The Spherical Harmonics form a complete set of functions on the sphere $S^2$, so that any function of $f: S^2\to \mathbb{R}$ can be written uniquely as
$$f(\theta,\phi)=\sum_{l=0}^\infty \sum_{m=-l}^{l}a_{lm}Y^m_l(\theta,\phi).$$
If we use spherical coordinates in $\mathbb{R}^3$, those functions $\{Y^m_l\}$ are eigenfunctions of the angular momentum operators $L^2$ and $L_z$ which do not depend the radial coordinate $r$. Now since the eigenvalue equations
$$L^2Y^m_l=l(l+1)\hbar^2Y^m_l \\ L_zY^m_l = m\hbar Y^m_l$$
have a unique solution to within a constant factor and since if we search for general solutions $\psi_{l,m} \in L^2(\mathbb{R}^3)$ which depend on the $r$ coordinate, the $r$ coordinate behaves just like a parameter, we know that $\psi_{l,m}$ must be a constant times $Y^m_l$. Now, because $r$ is just a parameter this constant is really a function of $r$, that is, we have
$$\psi_{l,m}(r,\theta,\phi)=f(r)Y^m_l(\theta,\phi).$$
This is the general form of the solutions to that eigenvalue equations. Now, how does one build, from that, a complete set of functions in $L^2(\mathbb{R}^3)$?
In the Quantum Mechanics book I'm reading, the author introduces another index $k$ and calls the functions of the complete set $\psi_{k,l,m}$ so that they have the form
$$\psi_{k,l,m}(r,\theta,\phi)=R_{k,l,m}(r)Y^m_l(\theta,\phi),$$
because we want them to be eigenfunctions of $L^2$ and $L_z$. Then one proves that $R_{k,l,m}=R_{k,l,m\pm 1}$. But why does one need another index?
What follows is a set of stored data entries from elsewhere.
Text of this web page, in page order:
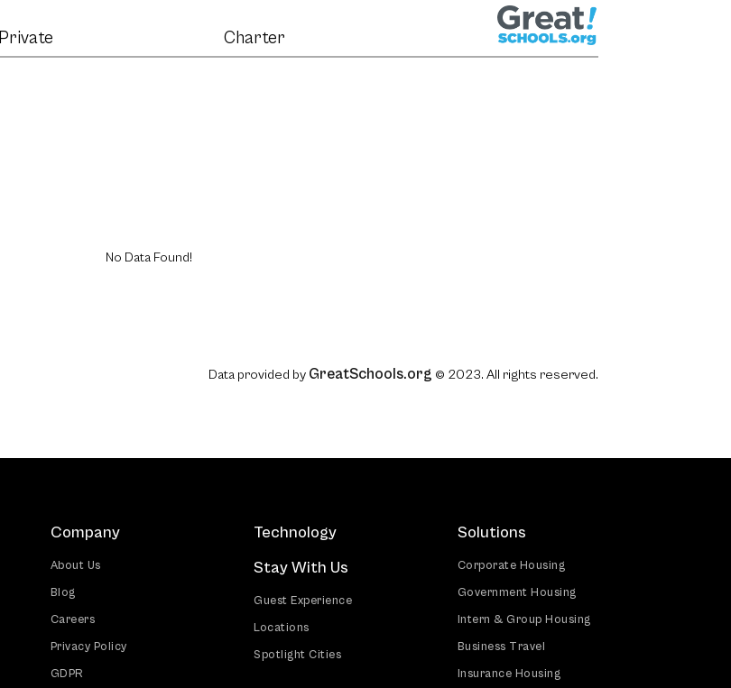
Private Charter
No Data Found!
Data provided by GreatSchools.org © 2023. All rights reserved.
Company
About Us
Blog
Careers
Privacy Policy
GDPR
Technology
Stay With Us
Guest Experience
Locations
Spotlight Cities
Solutions
Corporate Housing
Government Housing
Intern & Group Housing
Business Travel
Insurance Housing
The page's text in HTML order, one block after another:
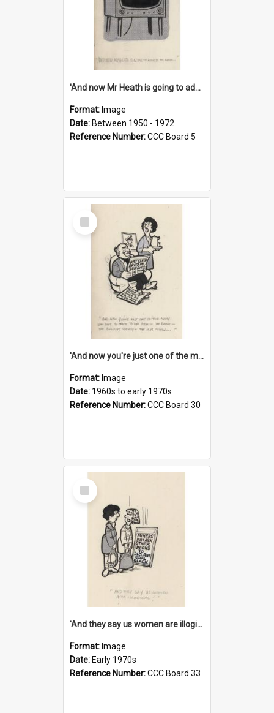
'And now Mr Heath is going to address the nation'
Format: Image
Date: Between 1950 - 1972
Reference Number:CCC Board 5
Select
Item
'And now you're just one of the many who owe so much to the few - the Bank - the Building Society - the H.P. People...'
Format: Image
Date: 1960s to early 1970s
Reference Number:CCC Board 30
Select
Item
'And they say us women are illogical!'
Format: Image
Date: Early 1970s
Reference Number:CCC Board 33
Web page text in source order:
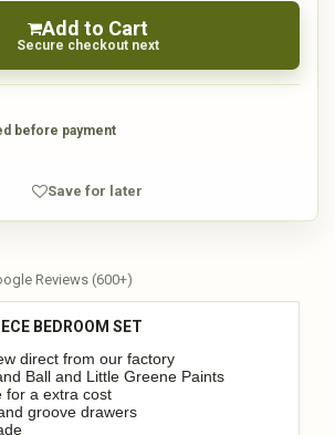
Add to Cart
Secure checkout next
before payment
Save for later
Reviews (600+)
BEDROOM SET
direct from our factory
Ball and Little Greene Paints
for a extra cost
groove drawers
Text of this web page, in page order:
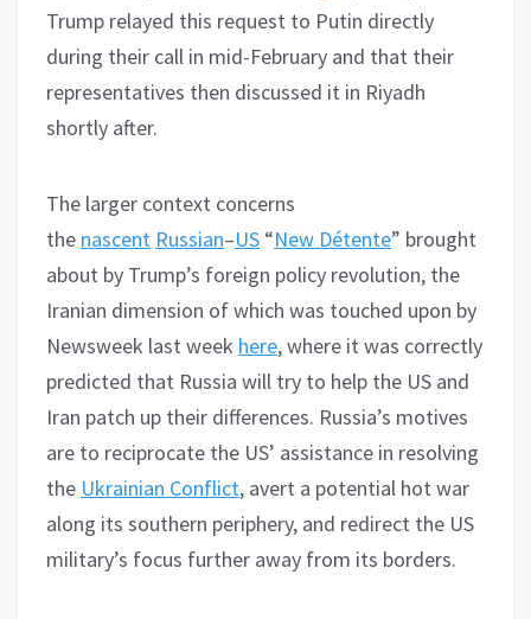
Trump relayed this request to Putin directly
during their call in mid-February and that their
representatives then discussed it in Riyadh
shortly after.
The larger context concerns
the nascent Russian–US “New Détente” brought
about by Trump’s foreign policy revolution, the
Iranian dimension of which was touched upon by
Newsweek last week here, where it was correctly
predicted that Russia will try to help the US and
Iran patch up their differences. Russia’s motives
are to reciprocate the US’ assistance in resolving
the Ukrainian Conflict, avert a potential hot war
along its southern periphery, and redirect the US
military’s focus further away from its borders.
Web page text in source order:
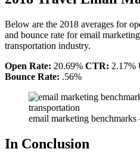
Below are the 2018 averages for
and bounce rate for email
transportation industry.
Open Rate: 20.69% CTR: 2.17%
Bounce Rate: .56%
email marketing benchmarks
In Conclusion
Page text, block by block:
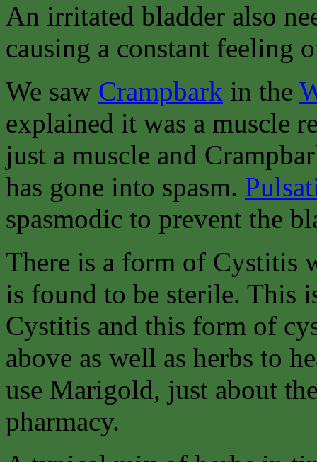
An irritated bladder also
causing a constant feeling
We saw Crampbark in the
explained it was a muscle
just a muscle and
has gone into spasm.
spasmodic to prevent the
There is a form of Cystitis
is found to be sterile. This
Cystitis and this form of
above as well as herbs to
use Marigold, just about
pharmacy.
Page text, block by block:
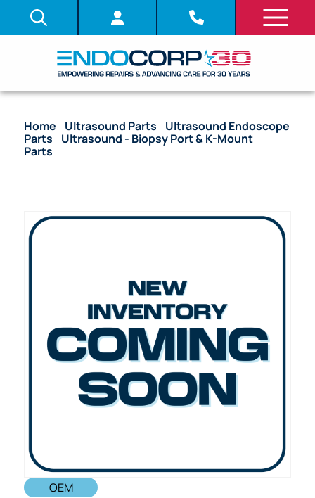
Home Ultrasound Parts
Ultrasound Endoscope
Parts
Ultrasound - Biopsy Port & K-Mount
Parts
OEM
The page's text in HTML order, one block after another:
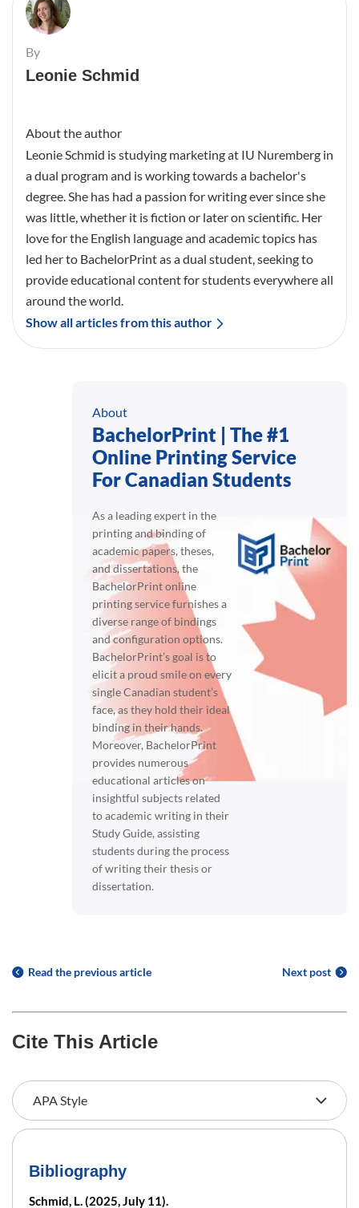
By
Leonie Schmid
About the author
Leonie Schmid is studying marketing at IU Nuremberg in
a dual program and is working towards a bachelor's
degree. She has had a passion for writing ever since she
was little, whether it is fiction or later on scientific. Her
love for the English language and academic topics has
led her to BachelorPrint as a dual student, seeking to
provide educational content for students everywhere all
around the world.
Show all articles from this author
About
BachelorPrint | The #1
Online Printing Service
For Canadian Students
As a leading expert in the
printing and binding of
academic papers, theses,
and dissertations, the
BachelorPrint online
printing service furnishes a
diverse range of bindings
and configuration options.
BachelorPrint’s goal is to
elicit a proud smile on every
single Canadian student’s
face, as they hold their ideal
binding in their hands.
Moreover, BachelorPrint
provides numerous
educational articles on
insightful subjects related
to academic writing in their
Study Guide, assisting
students during the process
of writing their thesis or
dissertation.
Read the previous article Next post
Cite This Article
Bibliography
Schmid, L. (2025, July 11).

Why don't we just pick the functions $\psi_{l,m}$ and write them in the form $\psi_{l,m}(r,\theta,\phi)=f_{l,m}(r)Y^m_l(\theta,\phi)$?
In summary, how starting from the complete set of functions on the sphere $\{Y^m_l\}$ does one build a complete set of functions in $\mathbb{R}^3$?
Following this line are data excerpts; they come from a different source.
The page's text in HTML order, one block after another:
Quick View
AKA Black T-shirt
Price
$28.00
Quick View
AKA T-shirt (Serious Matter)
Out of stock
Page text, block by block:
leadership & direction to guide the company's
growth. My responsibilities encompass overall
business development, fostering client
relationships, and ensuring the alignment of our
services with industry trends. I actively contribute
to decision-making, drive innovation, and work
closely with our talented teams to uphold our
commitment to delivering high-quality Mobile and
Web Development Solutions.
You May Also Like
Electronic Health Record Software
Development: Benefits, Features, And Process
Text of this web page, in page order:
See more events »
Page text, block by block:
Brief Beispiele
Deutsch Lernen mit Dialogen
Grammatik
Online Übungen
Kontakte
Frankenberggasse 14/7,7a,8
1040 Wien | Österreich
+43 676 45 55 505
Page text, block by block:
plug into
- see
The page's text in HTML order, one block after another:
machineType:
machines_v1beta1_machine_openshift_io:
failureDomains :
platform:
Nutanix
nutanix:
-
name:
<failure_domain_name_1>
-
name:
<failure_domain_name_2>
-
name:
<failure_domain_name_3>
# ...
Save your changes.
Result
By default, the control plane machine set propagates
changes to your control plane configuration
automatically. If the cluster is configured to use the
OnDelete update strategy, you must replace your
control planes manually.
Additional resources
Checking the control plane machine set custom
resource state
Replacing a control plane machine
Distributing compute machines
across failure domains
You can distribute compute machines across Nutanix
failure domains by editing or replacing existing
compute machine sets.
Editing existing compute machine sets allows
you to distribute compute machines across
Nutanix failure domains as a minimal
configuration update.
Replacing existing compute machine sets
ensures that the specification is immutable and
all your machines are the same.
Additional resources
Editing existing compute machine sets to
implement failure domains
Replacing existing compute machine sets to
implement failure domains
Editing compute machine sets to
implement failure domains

EDIT: I think I've found a way to do this. It is basically as presented in one Quantum Mechanics book: we consider instead of the whole $L^2(\mathbb{R}^3)$, the subspaces $\mathcal{E}(l,m)$. Those subspsaces are characterized by the fact that if $\psi\in \mathcal{E}(l,m)$ then $L^2\psi=l(l+1)\hbar^2\psi$ and $L_z\psi = m\hbar\psi$.
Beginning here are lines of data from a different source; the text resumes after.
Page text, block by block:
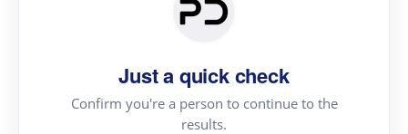
Just a quick check
Confirm you're a person to continue to the
results.
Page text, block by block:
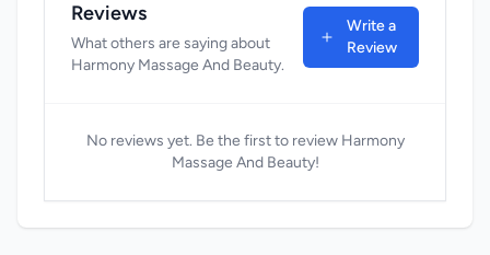
Reviews
What others are saying about
Harmony Massage And Beauty.
Write a
Review
No reviews yet. Be the first to review Harmony
Massage And Beauty!
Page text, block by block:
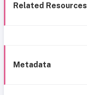
Related Resources
Metadata
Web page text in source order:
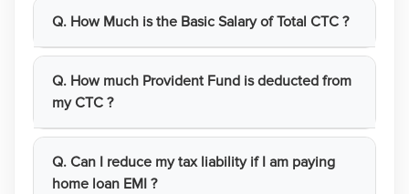
Q. How Much is the Basic Salary of Total CTC ?
Q. How much Provident Fund is deducted from
my CTC ?
Q. Can I reduce my tax liability if I am paying
home loan EMI ?
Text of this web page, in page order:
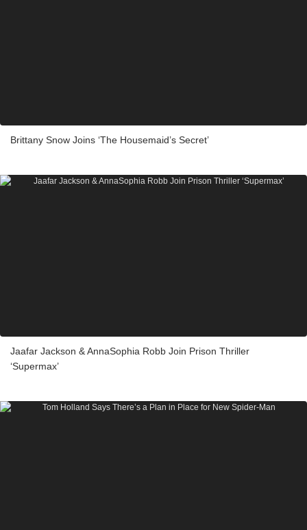
Brittany Snow Joins ‘The Housemaid’s Secret’
Jaafar Jackson & AnnaSophia Robb Join Prison Thriller
‘Supermax’
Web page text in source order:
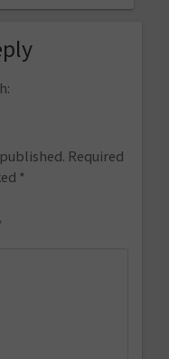
Required
*
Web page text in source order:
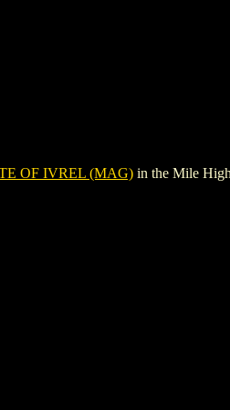
OF IVREL (MAG) in the Mile
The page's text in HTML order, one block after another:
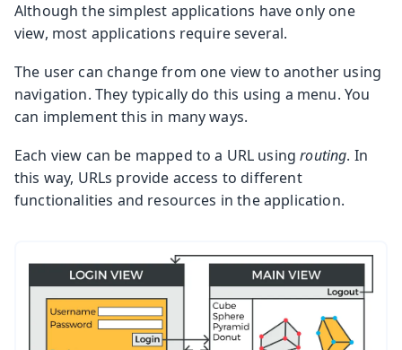
Although the simplest applications have only one
view, most applications require several.
The user can change from one view to another using
navigation. They typically do this using a menu. You
can implement this in many ways.
Each view can be mapped to a URL usingrouting. In
this way, URLs provide access to different
functionalities and resources in the application.

In that case, we see that if $\psi\in \mathcal{E}(l,m)$ then by virtue of everything I said above, $\psi$ is necessarily of the form $\psi(r,\theta,\phi)=f(r)Y^m_l(\theta,\phi)$. Thus to identify $\psi$ we just need to give $f$. More than $Y^m_l$ are orthonormal with respect to the angular variables, so that if $\psi,\varphi\in \mathcal{E}(l,m)$ we have
$$(\psi,\varphi)=\int_0^\infty f^\ast(r)g(r)r^2dr,$$
in that case it seems we can identify $\mathcal{E}(l,m)$ with $L^2(\mathbb{R}_+)$ with inner product with weight $\rho(r)=r^2$ under the association $\psi\mapsto f$. Thus to get a basis of $\mathcal{E}(l,m)$ we must pick a basis of $L^2(\mathbb{R}_+)$, say $\{R_{k,l,m}\}$, where the índices $l,m$ just indicate that we are picking those to use as basis of the specific space $\mathcal{E}(l,m)$. Thus we have the basis $\{\psi_{k,l,m}\}$ on $\mathcal{E}(l,m)$ given by
$$\varphi_{k,l,m}(r,\theta,\phi)=R_{k,l,m}(r)Y^m_l(\theta,\phi)$$
After that we decompose $L^2(\mathbb{R}^3)$ as the direct sum
$$L^2(\mathbb{R}^3)=\bigoplus_{l=0}^\infty \bigoplus_{m=-l}^l \mathcal{E}(l,m)$$
Is that the idea?
The basic idea here is that we'd like to decompose every function in $g \in L^2(\mathbb R)$ into a 'radial' part $f$ an angular part $Y$. The first obstacle here is that functions from $\mathbb R^3$ aren't the same as functions from $[0,\infty) \times S^2$. Even if we identify them with each other (via polar coordinates), then it isn't clear that every funtion can be written in the desired way $g(r,\theta,\phi) = f(r)Y(\theta,\phi)$.
The way to solve this is the following: Introduce $\otimes$, the so-called tensor product of Hilbert spaces. For instance, $L^2(\mathbb R^+) \otimes L^2(S^2)$ is such a tensor product, and acutally a Hilbert space itself. It can be shown that this Hilbert space is isomorphic to $L^2(\mathbb R^+ \times S^2)$, so $$L^2(\mathbb R^+ \times S^2) \simeq L^2(\mathbb R^+) \otimes L^2(S^2).$$
For further references, have a look at section II.4 in Vol. 1. of Reed, Simon's Methods of modern mathematical physics.